October update from Dartmouth Healthcare Action Group

This is the latest update on the actions of the Dartmouth Area Healthcare Action Group as posted on FaceBook yesterday:

Linda Goss

I thought many would be interested to see the full press release of the meeting of the Healthcare Action Group with Sarah Wollaston this week.

* Dartmouth Area Healthcare Action Group

Press Release

Liz Davenport

Liz Davenport CEO Torbay and South Devon NHS Foundation Trust recently confirmed that all stakeholders in Dartmouth Healthcare were willing to participate in a working group to look at two issues

a) The viability of provision of a suitable number of beds in the new H&W facility

b) To evaluate the existing Hospital site as an option for the new H&W facility.

We are now awaiting detailed proposals from the Trust/CCG to get the working group underway.



Dr Sarah Wollaston MP

The DAHAG committee met with Sarah Wollaston on Friday 5th October to secure her support for the provision of beds in the new H&W facility.

She advised that she was always at every opportunity arguing for beds in Dartmouth, and supported this aim. However she confirmed she could not see the existing Hospital reopening.

A number of issues were brought to her attention as follows;
1) The criteria for patients discharged from the main hospital to be moved to a cottage hospital had been significantly changed resulting in 11000 bed days per annum being eliminated . To put into a perspective this represented 75% of bed days required to be needed in the four cottage hospitals prior to three being closed in the Moor to Sea health area. No real explanation of where these patients have gone has so far been provided.

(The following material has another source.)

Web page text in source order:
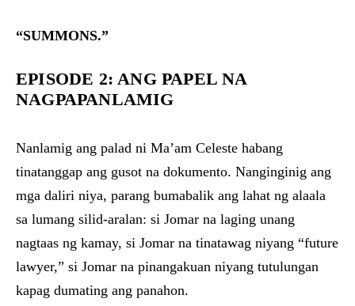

2) A copy of a recent set of statistics provided by the Trust were passed to Sarah Wollaston which actually showed that against the new criteria 5/6 beds were needed.

3) Statistics were provided which showed that the average of sickness/absence days in the South West averaged 6.5 days per annum whilst the Trust staff averaged 9.8 days per annum, which if brought down to the average would reduce costs by £2.4 M p.a. The Chairman commented that the Trust should be leading the way given they are in the Healthcare business.

4) The Chairman put the case that the existing hospital site should be considered as an option for the new H&W facility, highlighting that it had the capacity for all the envisaged facilities including beds.
He also highlighted that the SHDC proposal would drain off healthcare monies as the SHDC borrowing costs were higher than the Trust could borrow at, equivalent to a District Nurses cost p.a. as well as the other costs that would be incurred by leasing to the benefit of SHDC and the fact that at the end of the lease term the Trust would not have an asset. Whereas they own the existing site and would have an appreciating asset if they funded the build.
The Mayor also added that there was a good economic case for the existing site as it brought people into the town spending in shops and facilities.
Sarah Wollaston however stated she believed strongly that the new facility should be at the top of Town particularly because this is where the deprived people are housed and there was better parking.
Significant offence was taken to the reference to deprived people and there was some debate on this issue.

There was further debate about the issues raised and also reference to the ambulance service. It was suggested that while a recent report stated that the ambulance service was meeting the standards they were distorted by servicing the main centres of population.

The meeting concluded and the group will seek to meet again in 6-8 weeks’ time.

It is planned to hold a further Town meeting in October – to be confirmed.
Dartmouth Caring , the PPG and SHDC Councillors have been invited so that a clear consensus can be achieved to take the communities needs forward in a consolidated and unified way.